California: About 15 years ago, California was a classic purple state: Republicans and Democrats competed seriously for the state's presidential votes, Senate seats and statehouse. And then the California GOP establishment backed Proposition 187, designed to keep undocumented immigrants from using social services in the state, and sparked a furious backlash from Latino voters. Since then, the only Republican to win a statewide race at the top of the ticket was Gov. Arnold Schwarzenegger -- himself an immigrant.
Which means Democratic Sen. Barbara Boxer, who's never been in weaker shape heading into an election, may join Reid in trumpeting her work on behalf of immigration reform if a bill does come back to the floor this year. Immigration could be an issue in the governor's race, as well; the Republican field has been dashing to the right to win the nomination to take on Attorney General Jerry Brown, which may not endear them to Latino voters come the fall. Hispanic share of electorate: 18 percent.
Florida: It won't be as easy for Democrats to motivate Latinos by highlighting GOP opposition to immigration reform here if Rubio is the Republican Senate nominee. Rubio, in fact, offers the best hope for Republicans to undo the damage that initiatives like the Arizona law have done to the way they're seen by Latinos -- like Mel Martinez, who retired last year, he would be the only Hispanic Republican in the Senate (and one of only five in Congress).
Votes from Latinos and other immigrants helped Obama win Florida in 2008; campaign rallies in Miami featured signs written in Haitian Creole. If the issue does become a battleground, the Senate and governor's race here could get drawn in. Hispanic share of electorate: 13 percent.
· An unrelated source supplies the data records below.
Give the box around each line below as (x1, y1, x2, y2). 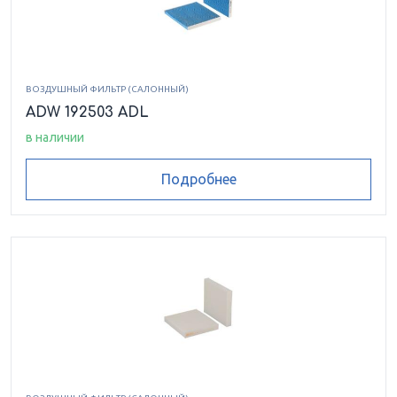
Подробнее (160, 171, 237, 188)
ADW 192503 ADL (26, 104, 149, 121)
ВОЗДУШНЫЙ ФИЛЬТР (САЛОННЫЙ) (26, 83, 189, 94)
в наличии (26, 129, 84, 144)

Indiana: Republicans aren't the only ones divided by immigration. In Indiana, Democratic Senate nominee Brad Ellsworth, a former sheriff, won his House seat a few years ago in part with rhetoric on border security that would have sounded at home in a Tom Tancredo campaign ad. Here, and in states like Ohio, Arkansas and Kentucky where Democrats are also hoping to win Senate races, their candidates are likely to run as far away from comprehensive immigration bills as the Republicans do. In places where Obama and the national Democratic Party aren't particularly popular, having Democratic leaders in Washington push an immigration reform bill probably helps Republicans. Hispanic share of electorate: 4 percent.
Other places to watch: Colorado's Senate race could be close, and like Nevada and Arizona (and New Mexico, which sent Democrat Tom Udall to the Senate in 2008), the demographics in the state are tilting in favor of Democrats. Bendixen Amandi estimates 10 percent of the electorate will be Hispanic this year. Texas, where Democrats think they have a shot at beating Gov. Rick Perry, will have an electorate that's 22 percent Hispanic -- if the state isn't quite a battleground yet, it will be if the current demographic and political trends continue.
In House races in states like Ohio and Pennsylvania, Republicans could get some traction from opposing immigration reform. Hazelton, Pa., Mayor Lou Barletta -- a hero to border security hard-liners for his attempts to ban landlords in the town from renting to undocumented immigrants -- is running against Democratic Rep. Paul Kanjorski again; add immigration to a bad climate for Democrats in general, and he may have a shot. Likewise, some districts in the Southwest could see Republicans pushing for tougher border restrictions. But that won't help the GOP's long-term problem with Latino voters.